On Jun 14, 2012, at 10:34 PM, John Leser wrote:

> On 06/14/12 13:39, Yoav Nir wrote:
>> Hi Yaron
>> 
>> Responses are inline.
>> 
>> Yoav
>> 
>> On Jun 14, 2012, at 1:40 AM, Yaron Sheffer wrote:
>> 
>>> Hi Yoav,
>>> 
>>> thank you for the new draft. A few comments:
>>> 
>>> - Please mention the question of IKE keepalive messages ("liveness
>>> check"). Do you expect these messages to each be on a new connection? Or
>>> to preserve one long-lived one?
>> 
>> I think section 2.1 makes it clear that the TCP connections should be 
>> short-lived. Specifically, I would not send liveness checks, which are very 
>> short requests and responses over TCP. I would use UDP exclusively for those.
>> 
> 
> This section is a little unclear to me.  Is the idea that the initiator 
> of the exchange(s) may send up to <IKEv2 request window> requests, wait 
> for the responses to arrive and then must close the connection?  Or can 
> the initiator perform as many exchanges as it likes over one TCP 
> connection, so long as "knows" that it has requests it wants to send? 
> If this connection closing requirement is designed to interact with the 
> IKEv2 request window, please make it more clear.

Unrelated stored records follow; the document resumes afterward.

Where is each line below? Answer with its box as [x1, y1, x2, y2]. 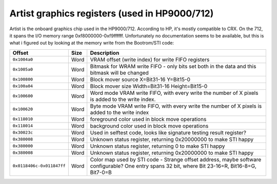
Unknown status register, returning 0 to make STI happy [90, 142, 225, 150]
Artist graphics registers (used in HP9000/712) [9, 8, 214, 19]
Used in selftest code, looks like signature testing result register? [90, 129, 246, 136]
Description [90, 49, 120, 56]
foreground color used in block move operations [90, 115, 207, 122]
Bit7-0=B [90, 169, 112, 176]
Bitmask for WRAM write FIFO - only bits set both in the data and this [90, 63, 256, 70]
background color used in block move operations [90, 122, 209, 129]
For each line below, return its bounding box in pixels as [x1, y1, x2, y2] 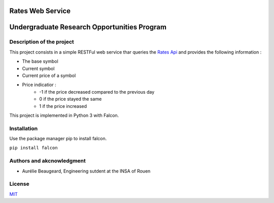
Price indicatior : [22, 82, 57, 88]
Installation [9, 125, 38, 132]
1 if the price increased [39, 103, 87, 109]
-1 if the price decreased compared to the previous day [39, 89, 155, 95]
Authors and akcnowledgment [9, 157, 86, 165]
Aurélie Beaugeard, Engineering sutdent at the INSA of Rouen [22, 168, 151, 174]
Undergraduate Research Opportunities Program [9, 23, 167, 31]
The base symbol [22, 58, 58, 64]
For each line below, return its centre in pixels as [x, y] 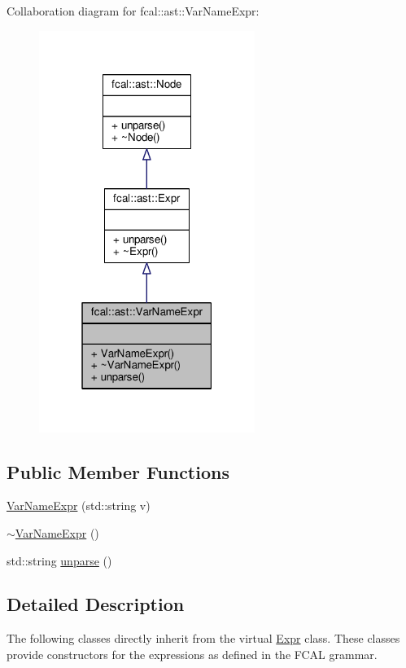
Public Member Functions [118, 471]
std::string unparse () [59, 560]
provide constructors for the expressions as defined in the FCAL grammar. [192, 654]
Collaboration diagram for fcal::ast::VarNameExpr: [133, 11]
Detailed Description [96, 604]
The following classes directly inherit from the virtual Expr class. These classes [203, 638]
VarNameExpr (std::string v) [79, 505]
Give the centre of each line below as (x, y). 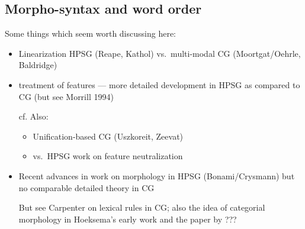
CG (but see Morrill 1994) (66, 96)
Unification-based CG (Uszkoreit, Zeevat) (108, 136)
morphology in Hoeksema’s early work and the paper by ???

OK, I will. It has nothing to do with the request window. The Initiator can 
send as many requests as it wants as long as it has any to send. When it's idle 
(like if all the necessary child SAs are ready) it should close the connection 
rather than leave it idle.

>>> - The draft kind of skirts the question, and I would prefer to be clear:
>>> we are standardizing new behavior for IKEv2, not for IKEv1.
>> 
>> I think it's suitable for both versions. If this gets adopted by the working 
>> group, and people object to standardizing new stuff for IKEv1, I can remove 
>> all mention of it.
>> 
>> <hat type="vendor">
>> Our present implementation works with IKEv1, and has done so for over 10 
>> years. I could submit an Informational describing how Check Point's 
>> implementation does IKEv1 over TCP. But just as new ciphers would apply to 
>> both versions, I think this transport can also be independent of version.
>> </hat>
> 
> I'd rather settle on the best possible solution for IKEv2 without 
> worrying about making sure it works for IKEv1 as well.

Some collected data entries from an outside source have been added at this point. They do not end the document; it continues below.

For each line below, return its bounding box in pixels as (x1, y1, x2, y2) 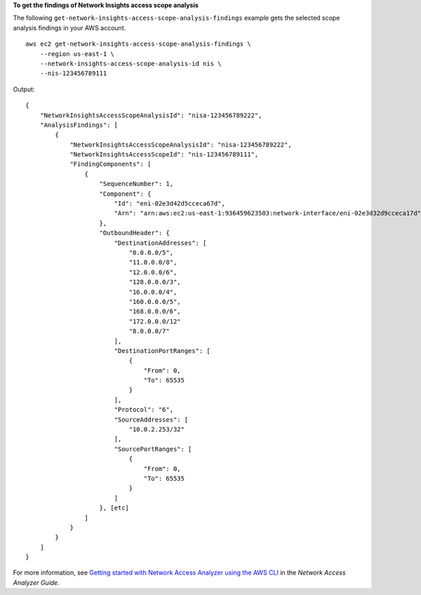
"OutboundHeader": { (99, 229, 170, 237)
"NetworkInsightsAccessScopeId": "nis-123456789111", (69, 151, 259, 159)
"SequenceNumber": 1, (99, 180, 174, 188)
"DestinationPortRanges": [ (114, 347, 210, 354)
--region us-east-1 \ (39, 50, 115, 58)
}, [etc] (99, 504, 130, 512)
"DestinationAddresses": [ (114, 239, 207, 247)
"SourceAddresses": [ (114, 415, 189, 424)
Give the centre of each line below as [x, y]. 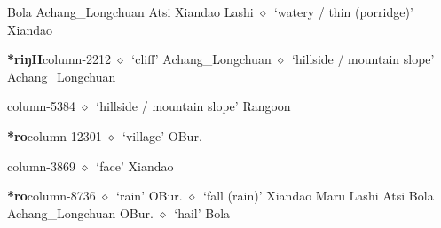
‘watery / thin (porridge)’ [343, 12]
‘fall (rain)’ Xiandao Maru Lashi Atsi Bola [318, 196]
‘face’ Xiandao [135, 165]
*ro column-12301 [55, 135]
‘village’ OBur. [162, 135]
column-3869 [41, 165]
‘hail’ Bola [202, 212]
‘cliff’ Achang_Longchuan [201, 59]
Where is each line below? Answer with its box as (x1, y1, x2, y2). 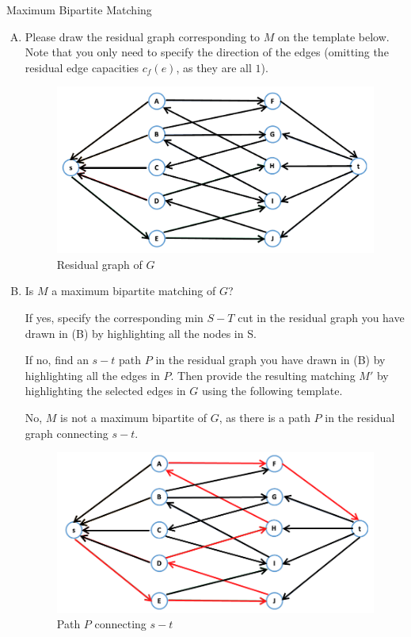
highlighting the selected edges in (25, 382, 186, 399)
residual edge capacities (25, 59, 139, 75)
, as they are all (176, 59, 252, 75)
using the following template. (201, 382, 343, 399)
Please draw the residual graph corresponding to (25, 28, 260, 44)
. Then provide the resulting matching (170, 366, 356, 383)
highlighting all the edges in (25, 366, 160, 383)
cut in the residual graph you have (238, 309, 405, 326)
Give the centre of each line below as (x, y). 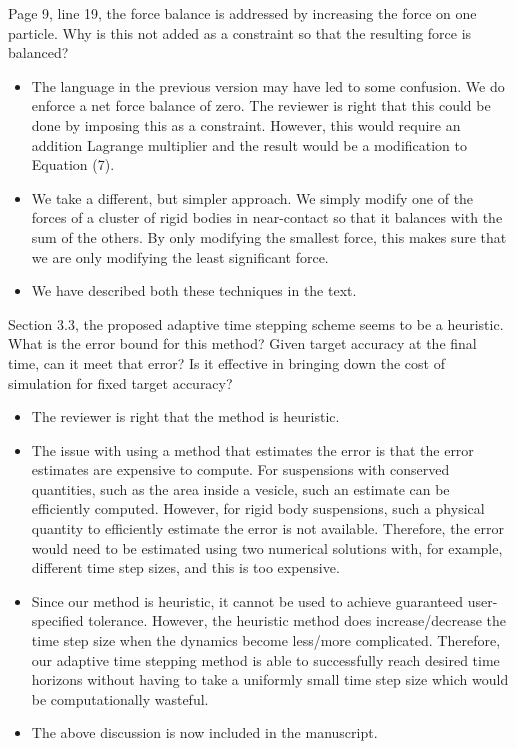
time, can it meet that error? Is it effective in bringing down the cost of (226, 362)
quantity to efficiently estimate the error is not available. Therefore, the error (267, 528)
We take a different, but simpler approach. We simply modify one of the (252, 197)
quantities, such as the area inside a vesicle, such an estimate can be (240, 488)
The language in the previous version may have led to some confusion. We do (268, 85)
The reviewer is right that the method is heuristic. (185, 416)
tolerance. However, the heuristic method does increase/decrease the (297, 620)
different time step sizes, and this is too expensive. (185, 567)
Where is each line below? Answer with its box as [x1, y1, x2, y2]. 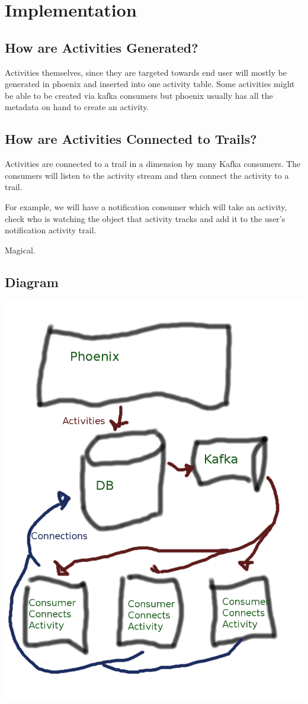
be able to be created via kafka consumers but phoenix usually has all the [5, 89, 273, 101]
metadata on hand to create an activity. [5, 101, 149, 113]
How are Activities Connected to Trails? [5, 130, 257, 148]
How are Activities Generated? [5, 38, 198, 56]
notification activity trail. [5, 224, 97, 236]
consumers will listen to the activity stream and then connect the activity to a [5, 169, 289, 181]
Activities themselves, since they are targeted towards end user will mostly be [5, 66, 287, 78]
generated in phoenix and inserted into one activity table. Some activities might [5, 78, 295, 90]
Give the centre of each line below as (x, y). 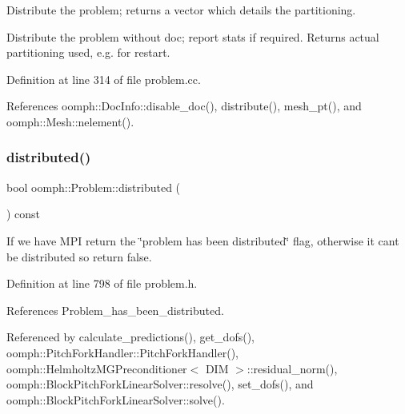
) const (24, 214)
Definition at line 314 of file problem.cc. (104, 79)
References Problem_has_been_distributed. (115, 310)
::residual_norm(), (292, 368)
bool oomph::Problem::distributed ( (94, 187)
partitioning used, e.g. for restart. (88, 52)
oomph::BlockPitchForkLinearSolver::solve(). (116, 399)
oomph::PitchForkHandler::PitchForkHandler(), (122, 352)

If that's where the group consensus is going, I am fine with making an 
Informational document about IKEv1 over TCP in CP products.

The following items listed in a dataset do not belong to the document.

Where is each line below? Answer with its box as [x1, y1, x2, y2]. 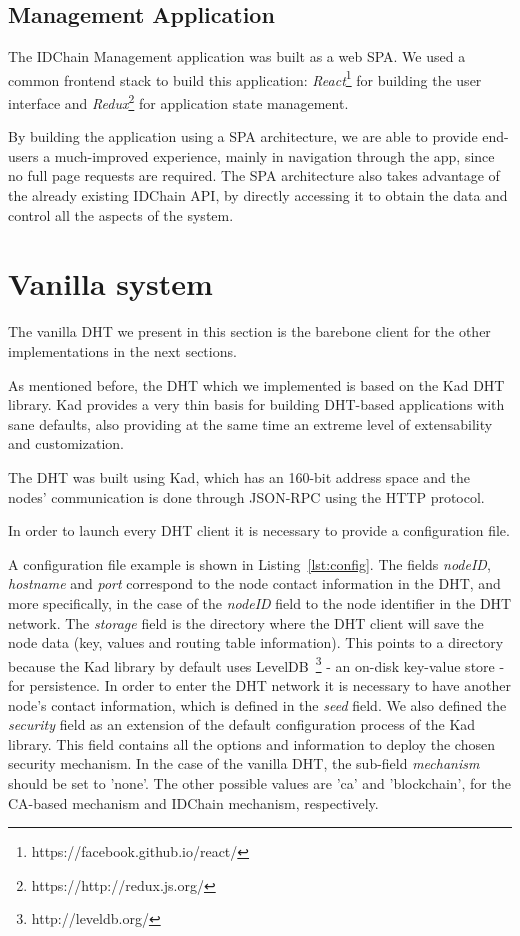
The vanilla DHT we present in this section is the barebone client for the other [8, 321, 491, 342]
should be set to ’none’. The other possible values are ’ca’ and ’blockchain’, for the [8, 772, 511, 793]
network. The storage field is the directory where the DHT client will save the [8, 612, 484, 633]
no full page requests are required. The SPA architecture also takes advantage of [8, 165, 500, 186]
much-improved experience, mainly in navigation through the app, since [54, 145, 495, 166]
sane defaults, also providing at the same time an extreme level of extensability [8, 413, 493, 434]
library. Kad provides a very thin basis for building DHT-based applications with [8, 394, 505, 415]
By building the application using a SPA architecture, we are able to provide [8, 126, 478, 147]
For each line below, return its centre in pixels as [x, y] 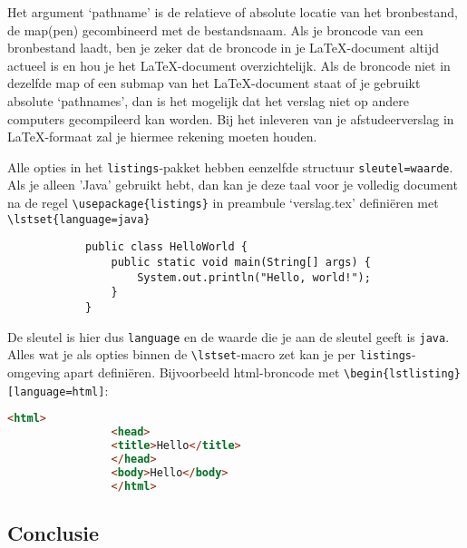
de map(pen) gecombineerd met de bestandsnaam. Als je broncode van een [215, 29]
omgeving [34, 372]
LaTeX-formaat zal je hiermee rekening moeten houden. [162, 137]
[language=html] [56, 391]
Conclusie [54, 532]
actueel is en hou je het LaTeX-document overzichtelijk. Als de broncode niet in [229, 65]
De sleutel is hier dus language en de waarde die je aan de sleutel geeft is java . [229, 336]
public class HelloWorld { [166, 247]
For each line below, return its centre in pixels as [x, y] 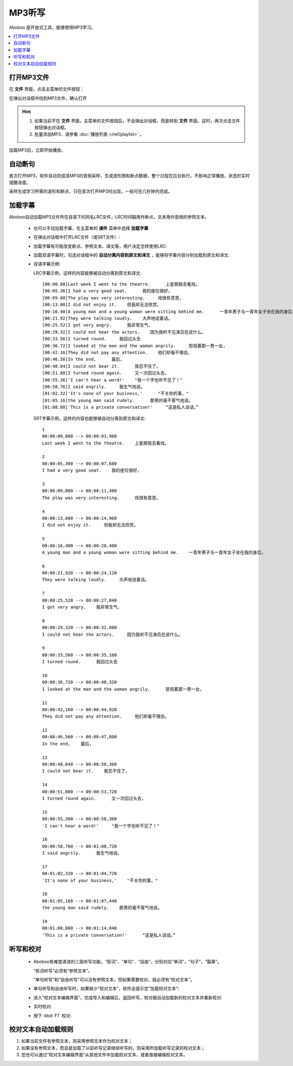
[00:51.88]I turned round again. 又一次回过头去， [106, 373]
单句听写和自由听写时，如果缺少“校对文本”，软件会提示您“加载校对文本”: [106, 988]
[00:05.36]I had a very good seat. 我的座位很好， [107, 291]
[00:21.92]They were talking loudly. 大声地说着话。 [107, 318]
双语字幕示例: [47, 264]
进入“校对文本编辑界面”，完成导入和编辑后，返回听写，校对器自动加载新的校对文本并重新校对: [128, 997]
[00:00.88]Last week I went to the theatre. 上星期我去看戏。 [121, 284]
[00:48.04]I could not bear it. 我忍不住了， [101, 366]
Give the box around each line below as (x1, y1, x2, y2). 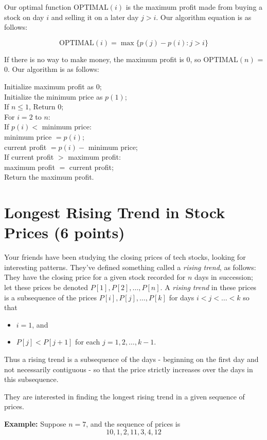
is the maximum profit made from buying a (126, 2, 263, 12)
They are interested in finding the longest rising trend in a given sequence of (4, 391, 245, 401)
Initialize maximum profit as (4, 81, 94, 91)
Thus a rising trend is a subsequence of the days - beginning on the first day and (4, 353, 259, 364)
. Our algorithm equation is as (156, 11, 252, 22)
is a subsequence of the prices (4, 292, 97, 302)
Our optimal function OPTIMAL (4, 2, 109, 12)
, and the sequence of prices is (86, 418, 181, 429)

>>> - In the security considerations, we should mention that (under certain
>>> assumptions), it is easier for an off-path attacker to reset a TCP
>>> connection than a UDP "connection".
>> 
>> Yes, TCP presents some DoS opportunities not available for UDP. I'll look 
>> for an RFC that talks about this. And if there isn't one, there d**n well 
>> should be.
>> 
> 
> I suggest adding a MUST that a lost TCP connection or truncated packet 
> from the peer should never constitute a failed exchange (which in many 
> cases, closes the SA).

Agree

>>> - There are obvious advantages to negotiating this capability: you don't
>>> have clients sending SYNs that will get rejected by firewalls/endpoints.
>>> Especially in IKEv2 where the heavy stuff only happens on message #3.
>> 
>> SYN/SYN-ACK or SYN/RST is a kind of negotiation. Besides, sending a 
>> notification over UDP that says "I support TCP" doesn't help much, because 
>> it cannot vouch for the path allowing TCP port 500.  I wonder if there's an 
>> actual use case for increasing the length field of payloads, so that IKE can 
>> support larger payloads when working over TCP. One use for this would be to 
>> send large CRLs in a CERT payload.
>> 
> 
> I agree with the concerns Yaron has raised here.  I would much prefer 
> that this be negotiated via notifications during the SA_INIT exchange. 
> I see a number of benefits:
> 
> 1. The TCP listening port could be explicitly exchanged (as data in the 
> notification), rather than always assumed 500.  This would allow 
> operation in parallel with any legacy/proprietary use of that server 
> port, and in general more deployment flexibility.
> 
> 2. Since INIT always happens over UDP, as responder, I can immediately 
> close any TCP connection that doesn't present an IKE header with an SPI 
> I recognize.

I don't agree that IKE_SA_INIT should always be over UDP. The first flight of 
packets from the server in TCP includes at most 2 packets. Then the server has 
to wait for an ACK to continue. Same goes for the request. So beginning with 
the IKE_AUTH exchange for TCP can add up to three roundtrips. This is a shame 
when dealing with a peer that we know supports IKE. 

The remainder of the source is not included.